## [Given data]

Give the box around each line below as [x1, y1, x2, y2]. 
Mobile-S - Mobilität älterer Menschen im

* * *

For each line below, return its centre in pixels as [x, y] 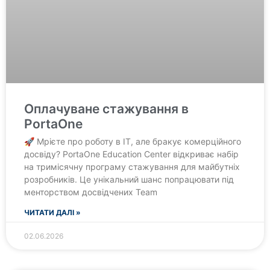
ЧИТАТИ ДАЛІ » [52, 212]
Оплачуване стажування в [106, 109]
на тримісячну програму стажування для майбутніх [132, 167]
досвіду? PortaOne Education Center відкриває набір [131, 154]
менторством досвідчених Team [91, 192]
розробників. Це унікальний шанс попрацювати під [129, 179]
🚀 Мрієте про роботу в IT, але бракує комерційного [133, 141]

==

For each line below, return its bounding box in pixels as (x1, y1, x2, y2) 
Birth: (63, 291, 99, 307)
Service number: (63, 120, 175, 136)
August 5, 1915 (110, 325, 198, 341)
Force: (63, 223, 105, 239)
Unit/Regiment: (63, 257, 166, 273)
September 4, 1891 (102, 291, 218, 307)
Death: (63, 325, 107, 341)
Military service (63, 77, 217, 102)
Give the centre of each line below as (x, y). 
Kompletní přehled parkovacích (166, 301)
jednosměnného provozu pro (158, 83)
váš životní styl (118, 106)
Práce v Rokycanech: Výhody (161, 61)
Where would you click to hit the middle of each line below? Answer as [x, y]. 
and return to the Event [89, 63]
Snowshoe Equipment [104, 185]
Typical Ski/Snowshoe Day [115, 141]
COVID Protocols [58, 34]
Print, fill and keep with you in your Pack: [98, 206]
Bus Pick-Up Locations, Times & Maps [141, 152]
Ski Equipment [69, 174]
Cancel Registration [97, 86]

## [Your assignment]
In the listing above, locate the line containing "jednosměnného provozu pro (158, 83)" and the line containing "Cancel Registration [97, 86]". Transcribe those two lines and everything between them, exactly as written.

## [Your response]
jednosměnného provozu pro (158, 83)
váš životní styl (118, 106)
Práce v Rokycanech: Výhody (161, 61)
Where would you click to hit the middle of each line below? Answer as [x, y]. 
and return to the Event [89, 63]
Snowshoe Equipment [104, 185]
Typical Ski/Snowshoe Day [115, 141]
COVID Protocols [58, 34]
Print, fill and keep with you in your Pack: [98, 206]
Bus Pick-Up Locations, Times & Maps [141, 152]
Ski Equipment [69, 174]
Cancel Registration [97, 86]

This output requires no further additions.